Our study also found that fetuses surviving spontaneous TAPS had a more detrimental outcome than did survivors of post-laser TAPS in a previous study5. Although the incidence of severe NDI was 9% in both groups, post-laser TAPS twins had an overall better outcome. They showed a lower rate of mild cognitive delay (17% vs 26%), did not have bilateral deafness and did not demonstrate differences in outcome between donors and recipients5. Two different theories may be considered to explain this discrepancy. Firstly, post-laser TAPS donors are less frequently growth restricted than are spontaneous TAPS donors. This is because TAPS donors are often former TTTS recipients, who generally have a higher birth weight than TTTS donors32. Thus, post-laser TAPS donors might be protected by a relatively higher fetal weight when they start to develop anemia. Alternatively, spontaneous TAPS might develop earlier in gestation than post-laser TAPS, leading to a more chronic exposure to anemia during pregnancy.

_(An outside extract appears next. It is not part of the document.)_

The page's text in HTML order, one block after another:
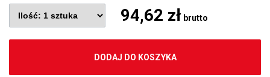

Caution should be taken when interpreting our results due to the retrospective nature of the study. In our cohort, TAPS pregnancies varied in TAPS stage, gestational age at onset and management, making it difficult to draw reliable conclusions with regard to the true effect of the natural course of TAPS. Furthermore, the sample size of the cohort was small, but it is nonetheless the largest cohort of spontaneous TAPS survivors reported to date.

In conclusion, this study has shown that spontaneous TAPS is characterized by a high rate of NDI and that donors have an increased risk of cognitive delay compared with donors and a high rate of deafness. To date, spontaneous TAPS has been thought to be a relatively benign form of fetofetal transfusion, but these results show that the long-term consequences of this condition should not be underestimated. These findings necessitate further research into the best antenatal therapy for TAPS. Recently, The TAPS Trial started, which is a study that will compare laser treatment with standard care for TAPS33. Finally, this study reinforces the importance of long-term follow-up for complicated monochorionic twin pregnancies. Although TAPS survivors have few severe neonatal problems, the true impact of this condition seems to manifest in childhood. Therefore, routine long-term follow-up including screening for hearing loss should be an essential part of care for TAPS twins.

ACKNOWLEDGMENT

We thank all participating parents and children for their time and effort. We give special thanks to the psychologists of the Department of Pediatrics, in particular Michelle de Mol and Carolien van Kerkhoven, for their dedicated work in performing follow-up assessments and writing outcome reports.